WHAT THE EXERCISE ASKS -> Omitting the pictures, output all of the records precisely as written.

___ GIVEN INFORMATION ___

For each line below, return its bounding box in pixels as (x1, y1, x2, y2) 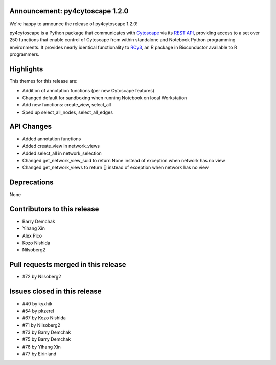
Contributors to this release (9, 205, 99, 213)
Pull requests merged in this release (9, 260, 126, 269)
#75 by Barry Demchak (22, 336, 71, 342)
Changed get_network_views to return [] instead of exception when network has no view (22, 164, 209, 171)
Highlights (9, 65, 43, 73)
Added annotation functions (22, 136, 81, 142)
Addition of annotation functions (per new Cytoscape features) (22, 88, 155, 94)
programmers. (9, 51, 40, 57)
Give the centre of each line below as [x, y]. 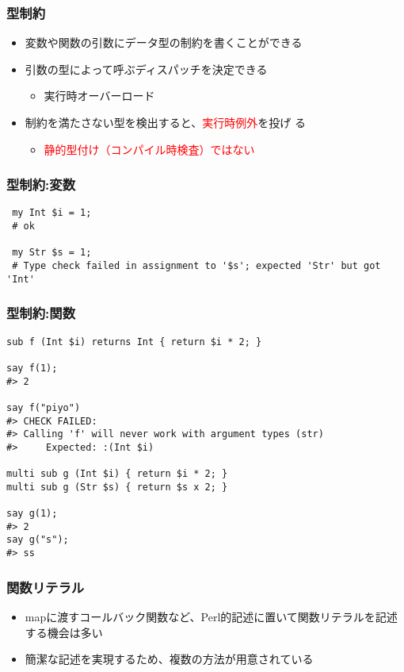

___

RESULT OF THIS TASK ->
For each line below, return its bounding box in pixels as (x1, y1, x2, y2) 
Contributors to this release (9, 205, 99, 213)
Pull requests merged in this release (9, 260, 126, 269)
#75 by Barry Demchak (22, 336, 71, 342)
Changed get_network_views to return [] instead of exception when network has no view (22, 164, 209, 171)
Highlights (9, 65, 43, 73)
Added annotation functions (22, 136, 81, 142)
Addition of annotation functions (per new Cytoscape features) (22, 88, 155, 94)
programmers. (9, 51, 40, 57)
Give the centre of each line below as [x, y]. 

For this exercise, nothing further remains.